Data shown Start Marker

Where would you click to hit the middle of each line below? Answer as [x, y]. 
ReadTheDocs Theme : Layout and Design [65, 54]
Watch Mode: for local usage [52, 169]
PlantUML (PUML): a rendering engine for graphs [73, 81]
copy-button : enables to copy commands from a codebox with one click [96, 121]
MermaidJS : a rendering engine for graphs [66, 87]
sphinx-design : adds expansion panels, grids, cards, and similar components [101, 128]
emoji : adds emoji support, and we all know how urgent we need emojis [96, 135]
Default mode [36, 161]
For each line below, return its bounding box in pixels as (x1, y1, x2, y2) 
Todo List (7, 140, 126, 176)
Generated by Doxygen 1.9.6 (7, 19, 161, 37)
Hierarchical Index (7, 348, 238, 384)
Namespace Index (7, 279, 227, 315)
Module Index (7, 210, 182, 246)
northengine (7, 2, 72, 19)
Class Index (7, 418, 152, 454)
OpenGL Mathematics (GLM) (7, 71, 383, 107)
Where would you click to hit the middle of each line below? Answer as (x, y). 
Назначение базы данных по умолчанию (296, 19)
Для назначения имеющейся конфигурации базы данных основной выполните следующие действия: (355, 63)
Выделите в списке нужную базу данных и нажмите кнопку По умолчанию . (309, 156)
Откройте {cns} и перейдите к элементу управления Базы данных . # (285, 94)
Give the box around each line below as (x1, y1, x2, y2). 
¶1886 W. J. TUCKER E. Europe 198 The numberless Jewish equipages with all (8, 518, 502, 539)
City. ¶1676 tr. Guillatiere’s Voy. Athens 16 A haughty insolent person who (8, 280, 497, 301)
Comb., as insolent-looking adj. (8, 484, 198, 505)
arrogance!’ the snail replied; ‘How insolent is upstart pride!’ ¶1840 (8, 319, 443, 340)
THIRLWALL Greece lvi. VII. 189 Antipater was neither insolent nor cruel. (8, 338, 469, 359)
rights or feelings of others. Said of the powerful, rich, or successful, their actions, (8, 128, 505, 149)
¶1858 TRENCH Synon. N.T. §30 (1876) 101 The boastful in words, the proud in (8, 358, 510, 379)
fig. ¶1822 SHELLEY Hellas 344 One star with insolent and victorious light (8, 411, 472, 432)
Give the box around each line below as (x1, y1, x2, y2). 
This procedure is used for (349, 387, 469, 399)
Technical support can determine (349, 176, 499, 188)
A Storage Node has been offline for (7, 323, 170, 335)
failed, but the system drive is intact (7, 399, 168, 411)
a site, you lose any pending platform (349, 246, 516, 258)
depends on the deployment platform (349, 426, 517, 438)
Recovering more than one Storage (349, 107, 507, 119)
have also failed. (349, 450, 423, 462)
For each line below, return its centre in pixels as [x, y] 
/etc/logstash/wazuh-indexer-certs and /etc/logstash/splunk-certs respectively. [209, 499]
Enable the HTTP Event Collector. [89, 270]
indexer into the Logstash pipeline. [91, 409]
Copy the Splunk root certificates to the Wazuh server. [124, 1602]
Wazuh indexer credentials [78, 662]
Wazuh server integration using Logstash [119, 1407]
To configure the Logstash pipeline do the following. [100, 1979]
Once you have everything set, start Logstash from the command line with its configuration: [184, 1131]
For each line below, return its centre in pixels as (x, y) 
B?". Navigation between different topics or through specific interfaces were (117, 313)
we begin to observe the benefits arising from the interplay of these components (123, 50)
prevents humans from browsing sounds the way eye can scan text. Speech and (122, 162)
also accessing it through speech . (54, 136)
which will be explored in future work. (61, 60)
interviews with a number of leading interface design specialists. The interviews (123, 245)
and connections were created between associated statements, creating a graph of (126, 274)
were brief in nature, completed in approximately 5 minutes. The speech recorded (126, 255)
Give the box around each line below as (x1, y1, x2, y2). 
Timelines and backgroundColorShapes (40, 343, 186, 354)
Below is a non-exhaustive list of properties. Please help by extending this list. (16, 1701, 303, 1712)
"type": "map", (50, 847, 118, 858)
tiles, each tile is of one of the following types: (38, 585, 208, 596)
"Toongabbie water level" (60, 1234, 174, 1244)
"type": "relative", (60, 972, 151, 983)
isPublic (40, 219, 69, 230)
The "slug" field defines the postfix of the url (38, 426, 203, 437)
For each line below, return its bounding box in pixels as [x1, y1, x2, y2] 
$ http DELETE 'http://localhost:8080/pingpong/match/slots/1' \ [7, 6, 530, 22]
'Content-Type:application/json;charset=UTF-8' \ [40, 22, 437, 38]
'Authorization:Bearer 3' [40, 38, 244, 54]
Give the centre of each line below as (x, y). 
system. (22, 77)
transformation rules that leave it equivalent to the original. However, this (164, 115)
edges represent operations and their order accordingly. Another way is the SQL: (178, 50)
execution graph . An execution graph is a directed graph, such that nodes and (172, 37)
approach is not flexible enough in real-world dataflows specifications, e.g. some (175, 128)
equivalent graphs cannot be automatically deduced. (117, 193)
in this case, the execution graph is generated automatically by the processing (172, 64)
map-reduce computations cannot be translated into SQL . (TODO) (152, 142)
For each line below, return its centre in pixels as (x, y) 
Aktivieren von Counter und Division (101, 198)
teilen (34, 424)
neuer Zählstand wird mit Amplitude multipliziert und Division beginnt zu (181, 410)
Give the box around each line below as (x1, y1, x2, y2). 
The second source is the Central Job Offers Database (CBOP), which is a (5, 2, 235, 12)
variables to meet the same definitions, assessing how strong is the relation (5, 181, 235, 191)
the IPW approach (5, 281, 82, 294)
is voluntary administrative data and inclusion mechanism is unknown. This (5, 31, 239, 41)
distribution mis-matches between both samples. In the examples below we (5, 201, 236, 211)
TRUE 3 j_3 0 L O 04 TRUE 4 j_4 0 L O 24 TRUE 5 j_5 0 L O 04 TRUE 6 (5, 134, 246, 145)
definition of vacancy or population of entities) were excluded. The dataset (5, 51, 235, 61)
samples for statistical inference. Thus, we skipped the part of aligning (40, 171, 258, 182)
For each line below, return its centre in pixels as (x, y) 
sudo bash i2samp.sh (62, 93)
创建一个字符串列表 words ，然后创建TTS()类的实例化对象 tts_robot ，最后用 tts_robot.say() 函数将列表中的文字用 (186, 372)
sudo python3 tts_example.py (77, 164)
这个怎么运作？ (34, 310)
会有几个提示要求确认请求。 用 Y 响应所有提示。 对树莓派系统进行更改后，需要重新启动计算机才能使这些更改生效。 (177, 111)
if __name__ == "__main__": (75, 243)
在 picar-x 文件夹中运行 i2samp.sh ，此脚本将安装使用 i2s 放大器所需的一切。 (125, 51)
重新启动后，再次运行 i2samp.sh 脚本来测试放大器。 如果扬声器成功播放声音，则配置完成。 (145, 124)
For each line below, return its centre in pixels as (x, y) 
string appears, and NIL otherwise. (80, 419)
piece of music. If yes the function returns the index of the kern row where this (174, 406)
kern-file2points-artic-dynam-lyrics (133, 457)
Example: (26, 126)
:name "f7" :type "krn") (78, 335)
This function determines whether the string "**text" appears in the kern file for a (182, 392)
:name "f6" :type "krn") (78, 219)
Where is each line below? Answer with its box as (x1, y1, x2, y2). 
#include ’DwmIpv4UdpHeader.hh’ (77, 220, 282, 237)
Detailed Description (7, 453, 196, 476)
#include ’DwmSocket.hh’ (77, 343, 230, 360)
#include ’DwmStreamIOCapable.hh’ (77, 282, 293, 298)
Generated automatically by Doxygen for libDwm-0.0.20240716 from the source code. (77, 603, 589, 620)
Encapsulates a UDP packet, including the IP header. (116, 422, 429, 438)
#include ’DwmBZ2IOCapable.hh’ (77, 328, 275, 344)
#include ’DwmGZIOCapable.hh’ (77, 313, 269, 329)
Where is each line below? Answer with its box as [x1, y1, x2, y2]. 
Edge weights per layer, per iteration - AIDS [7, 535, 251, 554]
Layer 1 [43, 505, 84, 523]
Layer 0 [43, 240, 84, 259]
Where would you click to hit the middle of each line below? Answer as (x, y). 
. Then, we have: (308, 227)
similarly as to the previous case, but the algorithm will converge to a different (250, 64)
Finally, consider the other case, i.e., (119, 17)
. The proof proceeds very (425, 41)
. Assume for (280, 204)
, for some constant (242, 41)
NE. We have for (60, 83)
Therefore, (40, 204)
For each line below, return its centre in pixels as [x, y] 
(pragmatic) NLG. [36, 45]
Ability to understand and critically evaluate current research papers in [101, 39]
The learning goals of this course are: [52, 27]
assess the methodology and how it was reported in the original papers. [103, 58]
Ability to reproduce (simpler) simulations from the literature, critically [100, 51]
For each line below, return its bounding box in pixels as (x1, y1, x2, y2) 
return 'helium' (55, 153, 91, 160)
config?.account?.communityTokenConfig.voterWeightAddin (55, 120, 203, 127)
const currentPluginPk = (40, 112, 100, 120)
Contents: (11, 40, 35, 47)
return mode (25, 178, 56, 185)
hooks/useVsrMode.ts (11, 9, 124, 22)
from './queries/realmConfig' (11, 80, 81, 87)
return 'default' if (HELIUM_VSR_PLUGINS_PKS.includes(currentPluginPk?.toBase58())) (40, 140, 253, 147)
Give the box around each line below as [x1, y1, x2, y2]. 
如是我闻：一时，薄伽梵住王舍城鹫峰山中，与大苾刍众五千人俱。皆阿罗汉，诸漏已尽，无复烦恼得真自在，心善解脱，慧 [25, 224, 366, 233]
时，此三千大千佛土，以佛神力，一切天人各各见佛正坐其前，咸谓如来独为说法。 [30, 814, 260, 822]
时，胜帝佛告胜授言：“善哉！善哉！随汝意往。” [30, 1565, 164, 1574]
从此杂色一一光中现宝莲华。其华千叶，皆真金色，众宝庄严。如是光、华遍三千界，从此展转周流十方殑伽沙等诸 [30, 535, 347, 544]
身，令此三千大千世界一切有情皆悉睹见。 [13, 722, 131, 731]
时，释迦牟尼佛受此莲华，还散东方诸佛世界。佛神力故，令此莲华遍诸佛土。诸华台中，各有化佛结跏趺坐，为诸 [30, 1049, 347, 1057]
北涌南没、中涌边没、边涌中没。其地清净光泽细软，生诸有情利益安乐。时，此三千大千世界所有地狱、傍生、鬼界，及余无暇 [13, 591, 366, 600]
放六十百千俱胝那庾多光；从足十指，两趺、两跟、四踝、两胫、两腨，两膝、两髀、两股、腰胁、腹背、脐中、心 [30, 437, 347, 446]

Data shown End Marker

**Task directions:**
Say only how many lines above contain "between", with no other words.

**Exercise answer:**
3